I divided the overhead by how many of these items i can make a month
I said 50 jars. 

715.00 divided by 50 = 14.30

so 
35.00 (raw materials) + wage (16.50) 2 hrs + 14.30 (overhead) =
65.80

65.80 divided by 15 jars (right? from the batch) = $4.38 each jar 

cost me to make right... 

x's 2 = 8.76 for wholesale (round off to 8.75) 
x's 4 = 17.52 retail(round off to 17.50) 

This is for a 4oz container of Shea Butter Foot Balm.. isnt this high.. 
the 8oz container would be higher because instead of 15 jars it makes only 7 jars... so it would be price close to 25.00... thats high.. 

Help please?


----------



## Tabitha (Aug 12, 2007)

I would say the overhead is wrong. You are making other items too right?

If you overhead is 715.00 a month & you are making  50 jars of shea + 50 jars of lotion + 200 cupcakes plus 200 bars of soap, that equals 500 items a month.
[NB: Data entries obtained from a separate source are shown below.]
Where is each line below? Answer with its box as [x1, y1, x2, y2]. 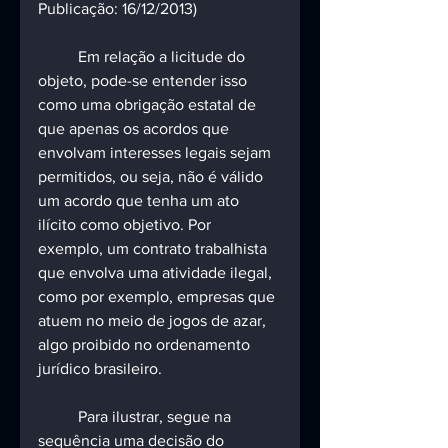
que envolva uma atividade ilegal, [38, 264, 276, 282]
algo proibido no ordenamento [38, 336, 254, 354]
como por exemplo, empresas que [38, 288, 279, 306]
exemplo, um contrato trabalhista [38, 240, 271, 258]
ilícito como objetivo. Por [38, 216, 215, 234]
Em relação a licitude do [38, 48, 78, 66]
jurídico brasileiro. [38, 360, 162, 378]
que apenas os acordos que [38, 120, 233, 138]
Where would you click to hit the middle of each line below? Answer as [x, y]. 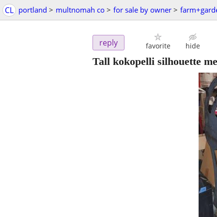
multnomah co [80, 10]
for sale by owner [142, 10]
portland [33, 10]
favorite [158, 46]
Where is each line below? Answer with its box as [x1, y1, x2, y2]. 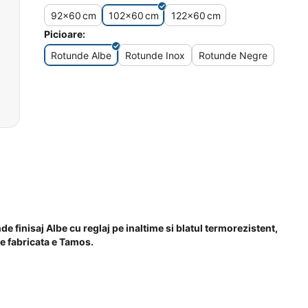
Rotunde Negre [199, 49, 267, 61]
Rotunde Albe [51, 49, 111, 61]
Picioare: [44, 28, 85, 40]
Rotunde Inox [125, 49, 185, 61]
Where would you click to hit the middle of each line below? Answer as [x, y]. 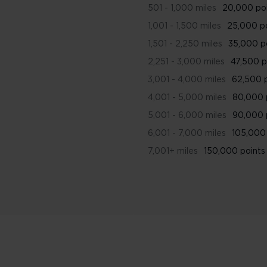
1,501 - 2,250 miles [185, 44]
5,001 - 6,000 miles [187, 116]
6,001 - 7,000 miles [187, 133]
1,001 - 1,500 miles [184, 26]
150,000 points [235, 151]
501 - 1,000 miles [182, 8]
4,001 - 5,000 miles [187, 98]
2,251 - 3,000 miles [186, 62]
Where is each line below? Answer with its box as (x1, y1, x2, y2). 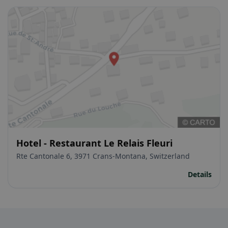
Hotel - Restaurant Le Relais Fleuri (16, 137, 173, 150)
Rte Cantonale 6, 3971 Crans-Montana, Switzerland (16, 151, 190, 161)
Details (188, 169, 212, 180)
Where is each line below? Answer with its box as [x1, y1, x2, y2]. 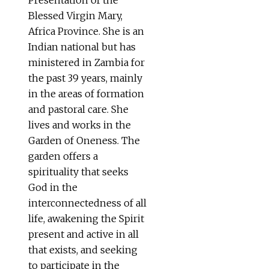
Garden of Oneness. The [28, 134, 140, 147]
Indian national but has [28, 40, 136, 53]
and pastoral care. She [28, 103, 128, 115]
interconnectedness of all [28, 196, 147, 209]
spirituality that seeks [28, 165, 128, 178]
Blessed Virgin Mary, [28, 9, 122, 22]
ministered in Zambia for [28, 56, 145, 68]
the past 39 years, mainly [28, 71, 142, 84]
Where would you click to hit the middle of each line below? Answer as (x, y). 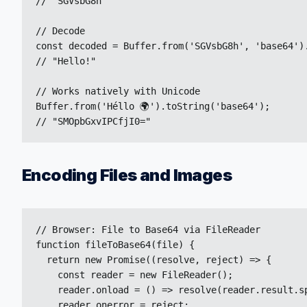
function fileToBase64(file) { (115, 245)
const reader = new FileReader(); (134, 275)
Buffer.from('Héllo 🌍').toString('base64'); (153, 106)
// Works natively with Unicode (118, 91)
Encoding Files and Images (127, 175)
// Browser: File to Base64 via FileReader (148, 230)
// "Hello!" (66, 61)
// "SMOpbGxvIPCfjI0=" (93, 121)
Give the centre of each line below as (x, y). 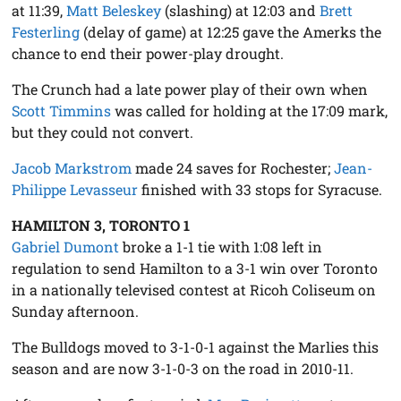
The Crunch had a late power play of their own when (190, 90)
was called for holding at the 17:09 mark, (250, 111)
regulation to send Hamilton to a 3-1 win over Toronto (195, 269)
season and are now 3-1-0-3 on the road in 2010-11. (183, 369)
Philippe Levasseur (75, 190)
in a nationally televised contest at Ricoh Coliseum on (194, 290)
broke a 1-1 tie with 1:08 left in (221, 247)
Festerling (46, 32)
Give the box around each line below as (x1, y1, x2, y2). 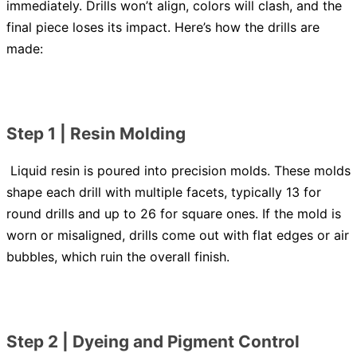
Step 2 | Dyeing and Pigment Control (6, 331, 300, 352)
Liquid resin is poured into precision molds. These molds (6, 163, 351, 179)
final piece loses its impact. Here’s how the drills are (6, 19, 320, 36)
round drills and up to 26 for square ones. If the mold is (6, 206, 341, 222)
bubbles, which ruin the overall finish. (6, 249, 229, 265)
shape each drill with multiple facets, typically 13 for (6, 184, 321, 201)
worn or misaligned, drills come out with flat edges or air (6, 227, 349, 244)
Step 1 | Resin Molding (6, 124, 186, 144)
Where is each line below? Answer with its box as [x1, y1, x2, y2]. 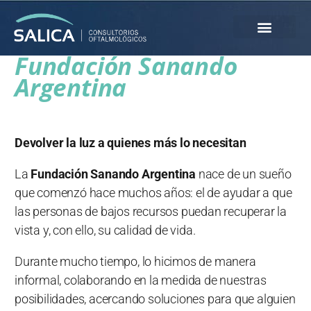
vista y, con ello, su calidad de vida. [15, 223, 196, 237]
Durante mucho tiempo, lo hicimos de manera [15, 254, 256, 269]
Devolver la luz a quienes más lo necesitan [15, 135, 246, 150]
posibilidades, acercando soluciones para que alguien [15, 292, 296, 306]
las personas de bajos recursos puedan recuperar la [15, 204, 287, 219]
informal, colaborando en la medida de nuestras [15, 273, 267, 287]
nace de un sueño [196, 167, 292, 181]
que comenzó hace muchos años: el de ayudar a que [15, 185, 292, 200]
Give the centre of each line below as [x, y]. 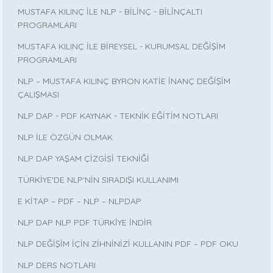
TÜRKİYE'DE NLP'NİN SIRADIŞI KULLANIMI [98, 180]
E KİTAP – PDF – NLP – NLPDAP [80, 201]
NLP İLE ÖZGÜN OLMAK [66, 137]
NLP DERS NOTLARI [57, 265]
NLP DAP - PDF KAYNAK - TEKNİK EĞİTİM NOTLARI [118, 116]
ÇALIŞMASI [39, 95]
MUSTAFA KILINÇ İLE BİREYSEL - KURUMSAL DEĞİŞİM [122, 47]
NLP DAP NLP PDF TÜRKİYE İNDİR [85, 223]
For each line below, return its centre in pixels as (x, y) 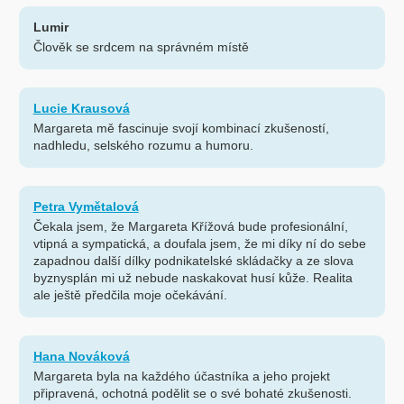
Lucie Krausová (81, 109)
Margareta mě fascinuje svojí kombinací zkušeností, (181, 129)
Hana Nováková (81, 357)
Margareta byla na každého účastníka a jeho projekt (181, 376)
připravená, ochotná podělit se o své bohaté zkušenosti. (192, 394)
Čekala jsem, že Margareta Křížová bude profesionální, (190, 227)
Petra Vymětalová (86, 207)
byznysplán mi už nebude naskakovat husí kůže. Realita (193, 278)
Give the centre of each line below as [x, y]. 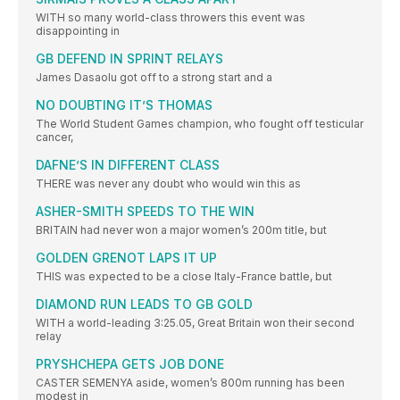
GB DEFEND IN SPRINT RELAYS [129, 59]
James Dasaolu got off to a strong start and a [154, 78]
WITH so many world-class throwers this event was [171, 18]
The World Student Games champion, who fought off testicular [200, 124]
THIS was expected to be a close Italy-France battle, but [184, 277]
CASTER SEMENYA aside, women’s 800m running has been [190, 383]
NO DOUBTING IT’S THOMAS [124, 105]
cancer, [54, 137]
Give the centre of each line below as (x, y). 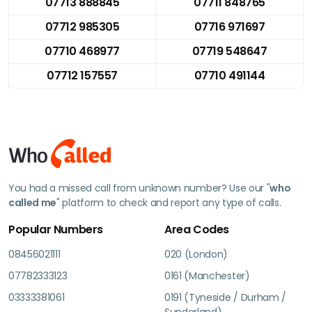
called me (33, 202)
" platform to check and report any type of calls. (169, 202)
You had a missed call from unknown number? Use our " (139, 188)
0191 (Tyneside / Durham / (225, 297)
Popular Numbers (56, 229)
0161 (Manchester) (207, 275)
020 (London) (196, 254)
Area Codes (197, 229)
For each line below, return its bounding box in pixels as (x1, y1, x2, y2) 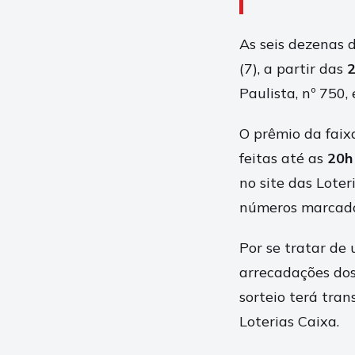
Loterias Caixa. (239, 312, 339, 330)
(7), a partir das (239, 59, 347, 78)
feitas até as (239, 149, 327, 167)
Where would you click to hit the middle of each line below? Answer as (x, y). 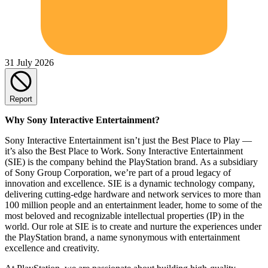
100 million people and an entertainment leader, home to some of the (133, 205)
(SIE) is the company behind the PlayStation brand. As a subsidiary (131, 162)
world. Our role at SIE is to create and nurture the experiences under (133, 226)
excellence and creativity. (52, 248)
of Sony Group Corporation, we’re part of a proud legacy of (118, 172)
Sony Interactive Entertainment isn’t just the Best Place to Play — (128, 140)
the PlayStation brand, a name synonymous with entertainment (122, 237)
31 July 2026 (29, 62)
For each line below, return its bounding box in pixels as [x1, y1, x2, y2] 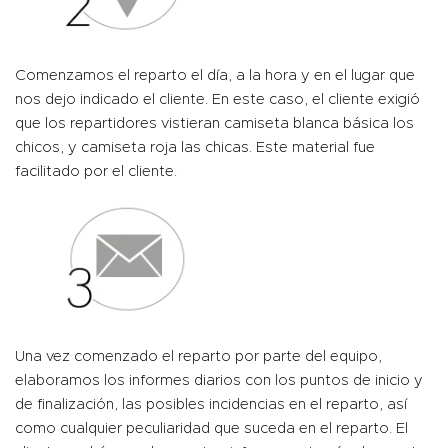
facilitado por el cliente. [15, 164, 177, 179]
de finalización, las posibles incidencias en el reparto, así [15, 397, 407, 412]
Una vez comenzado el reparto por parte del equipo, [15, 349, 382, 364]
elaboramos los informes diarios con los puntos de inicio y [15, 373, 423, 388]
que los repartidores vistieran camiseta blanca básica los [15, 116, 414, 131]
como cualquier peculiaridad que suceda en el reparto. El [15, 421, 408, 436]
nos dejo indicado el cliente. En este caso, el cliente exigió [15, 92, 420, 107]
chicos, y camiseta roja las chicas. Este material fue [15, 140, 375, 155]
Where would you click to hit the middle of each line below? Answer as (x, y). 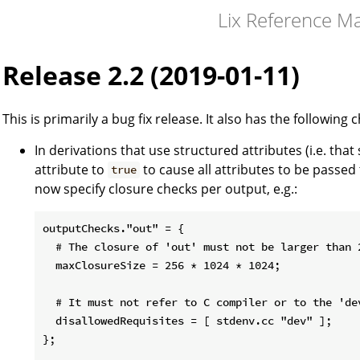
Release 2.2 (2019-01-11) (151, 76)
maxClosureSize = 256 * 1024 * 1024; (162, 265)
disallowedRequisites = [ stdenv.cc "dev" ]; (187, 320)
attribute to (71, 169)
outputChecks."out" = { (113, 228)
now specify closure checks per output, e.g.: (166, 188)
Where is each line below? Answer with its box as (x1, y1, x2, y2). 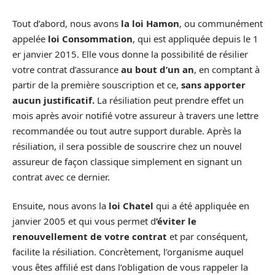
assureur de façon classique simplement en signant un (12, 155, 242, 168)
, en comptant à (194, 63, 260, 76)
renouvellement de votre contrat (12, 230, 169, 243)
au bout (121, 63, 160, 76)
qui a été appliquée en (153, 199, 249, 212)
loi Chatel (106, 199, 153, 212)
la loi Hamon (118, 17, 179, 29)
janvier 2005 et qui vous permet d (12, 215, 156, 228)
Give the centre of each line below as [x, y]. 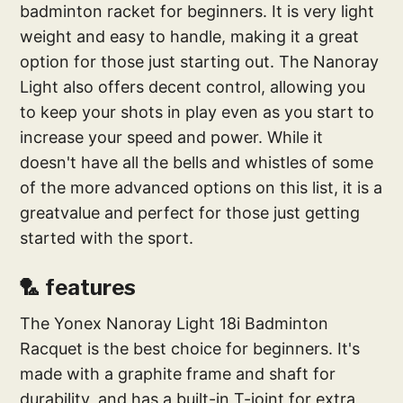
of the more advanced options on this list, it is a [201, 188]
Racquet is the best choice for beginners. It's [190, 349]
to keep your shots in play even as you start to [197, 112]
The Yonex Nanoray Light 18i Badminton [175, 324]
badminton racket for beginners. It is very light [197, 12]
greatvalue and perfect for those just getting [190, 213]
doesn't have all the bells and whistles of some [197, 163]
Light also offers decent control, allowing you [193, 87]
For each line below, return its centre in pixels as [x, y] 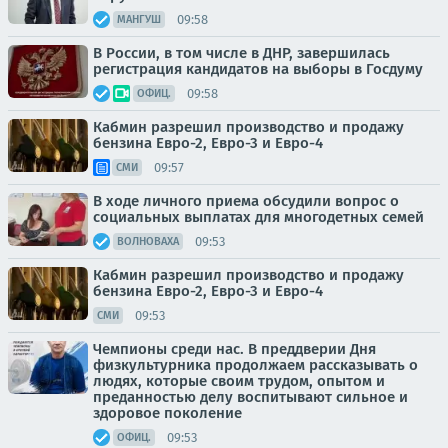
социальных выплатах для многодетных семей [258, 217]
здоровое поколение [167, 413]
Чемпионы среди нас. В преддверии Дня [234, 349]
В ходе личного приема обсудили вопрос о [246, 201]
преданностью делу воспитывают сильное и [250, 397]
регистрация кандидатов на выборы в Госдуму [258, 69]
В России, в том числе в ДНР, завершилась [241, 53]
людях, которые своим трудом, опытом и [239, 381]
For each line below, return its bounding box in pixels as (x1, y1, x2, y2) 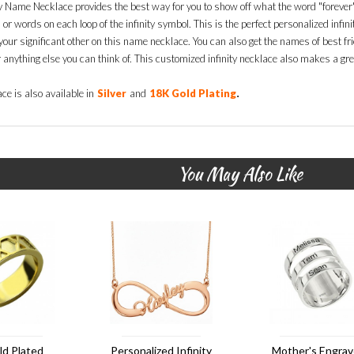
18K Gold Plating (149, 87, 236, 100)
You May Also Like (177, 161, 303, 187)
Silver (96, 87, 126, 100)
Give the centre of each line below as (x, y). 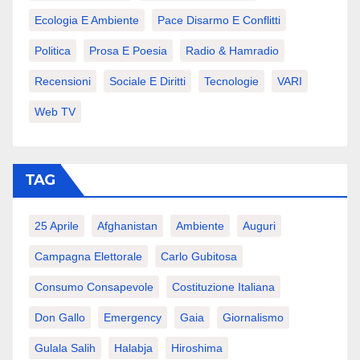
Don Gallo (60, 317)
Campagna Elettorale (88, 256)
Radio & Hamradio (232, 50)
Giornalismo (253, 317)
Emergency (133, 317)
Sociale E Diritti (147, 81)
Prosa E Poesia (128, 50)
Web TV (55, 111)
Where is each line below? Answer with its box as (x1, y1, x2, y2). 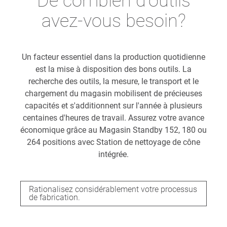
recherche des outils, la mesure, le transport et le (28, 76, 199, 86)
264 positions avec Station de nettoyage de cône (27, 137, 200, 147)
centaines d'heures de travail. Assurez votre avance (23, 112, 204, 123)
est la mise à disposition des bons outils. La (35, 64, 192, 74)
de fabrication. (29, 192, 80, 202)
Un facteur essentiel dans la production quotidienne (22, 52, 205, 62)
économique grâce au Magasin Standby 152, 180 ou (20, 125, 207, 135)
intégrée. (98, 149, 129, 159)
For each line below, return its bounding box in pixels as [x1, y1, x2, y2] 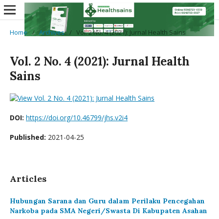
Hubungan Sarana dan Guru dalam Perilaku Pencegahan [10, 197, 205, 205]
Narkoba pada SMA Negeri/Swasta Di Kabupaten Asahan [10, 206, 207, 215]
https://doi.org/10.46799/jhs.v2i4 [26, 113, 128, 122]
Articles [10, 173, 46, 184]
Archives [39, 28, 65, 37]
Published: [10, 132, 48, 142]

Divide 715 by 500 for $1.43 per item.

I would not figure in shipping costs or boxes because your customer already pays shippping & your priority boxes are free from the post office. You only pay for packing peanuts & tape & you should have plenty of peanuts from boxes you get from your suppliers.

The other thing is, you can not penalize your customers because you are new or your production is low or you are paying too much for your supplies.

For example, if I am out of jars that normally run me .50cents & have to get local jars in a hurry that cost $1.20ea, I only factor in the .50cents it should have been. I don't make my customers pay more because I ran out or make a bad choice.

When I started out, I knew if I bought soap in bulk I would be paying $1.50 a pound ($2.50 if you figure in shipping). But I needed to buy it at the hobby shop for $6.00 a pound because I couldn't afford a bulk purchse. I based my retail price on the $2.50 per pound beacuse hat was reasonable & again it was not my customers fault I couldn't buy in bulk.

Where I am going with this is, it does not seem reasonable for you to be putting out $750.00 overhead for just a few items you make each month. It sounds like you might need to take a buisness loss on a portion of your overhead untill you are producing more monthly.

Why is your overhead so high? Do you realy have a seperate phone line just for your buisness? is that necessary or could you share your home phone or cell phone w/ your biz?

Just some queastions. 

 Shea butter is selling natinwide for 2-3$ per oz so you need to look at your expenses & see how you can cut them to fit into the normal range for that product. $8-$12 for a 4oz jar seems to be the norm. I charge $12.00 cause I don't like to make it & hope if my price is hgh no one will buy it & I won't need to make it as often-awful huh?


----------



## Guest (Aug 12, 2007)

Thank you Tab, I made some adjustments last night to my overhead. 
phone, gas, etc. 

I am going to post it again and see if it looks ok then.


----------



## Guest (Aug 12, 2007)

Alright, I estimated that I can make 500pcs per month (give or take) 
It could be higher cause I can roll out some soap.. especially when I get Paul's molds!

Ok.. here it is.

Shea Butter Foot Balm 
4ozs $12.00
8ozs $16.75

"So Cool" Whip 
2ozs $11.00
4ozs $ 14.50 

Body Butter Balm
2ozs. $ 9.25

Soap 4-5ozs
$5.50 each 

*HOW DO I PRICE LOGS??*

Whipped Shea Butter
2ozs $10.95

Standard Cupcakes
$6.95ea

Mini Size 
$3.95ea

I am much happier with this. Thank you. I had to reconfigure somethings,  but I got it. 

I just do not know how to do the logs, I decided this time around I can sale soap by logs as well as wrap, and unwrapped. 

Now I have to make a wholesale contract etc. Terms etc... How fun for me! This is what happens when you dont have any oils.. 

YOU GET MORE PAPERWORK DONE! LOL


----------